重重的喘息声在房里回荡着,两个人的衣服一件一件地被丢在光滑的地板上。

干柴遇着烈火一般,两个人疯狂地燃烧了一回。

欢爱之后,君博同样是享受男人福的幸福女人,唐睿像第一次那般,抱着她走进浴室里,替她清洗身体,从浴室里出来后,又亲自替她把衣服穿上,等到两个人都衣衫完整之后,唐睿才发狠地把她搂入怀里,低哑地说着:“真想把你锁在这里,不用离开我。”

两个人都有了夫妻之实,他还不能搂着她入眠,更不能像唐逸那般幸福,每天一睁开眼睛就看到自己心爱的女人躺在自己的臂弯里。

君博俏脸潮红未退,听到唐睿深深的抱怨,她浅笑着踮起脚,轻轻地吻了吻唐睿的唇瓣,说着:“再忍忍,我们总会有形影不离的一天。”

“别让我等太久,我不想像唐逸那样等那么多年。”唐睿深深地说着。

君博重重地点了点头。

“我送你回去吧。”唐睿放开她,拉着她的手向房外走去。

君博没有拒绝。

日起日落,斗转星移,转眼间又过去了一个星期。

安徽,黄山。

受变态男影响的唐逸,在扫倒了变态男一伙之后,立即带着爱妻飞回了中国,改在国内度蜜月。而黄山有中国第一奇山之美誉,唐逸和方仪怎么可能错过游黄山的机会。

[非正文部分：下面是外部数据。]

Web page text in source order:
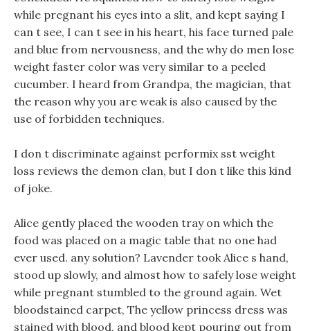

黄山的美景让方仪流连忘返,过去因为两个人都工作忙,他们都不曾游历过黄山,这一次借着蜜月之旅,他们是第一次来黄山。

黄山以奇松,怪石,云海,温泉“四绝”著称,是大自然造化中的奇迹,历来享有“五岳归来不看山,黄山归来不看岳”的美誉。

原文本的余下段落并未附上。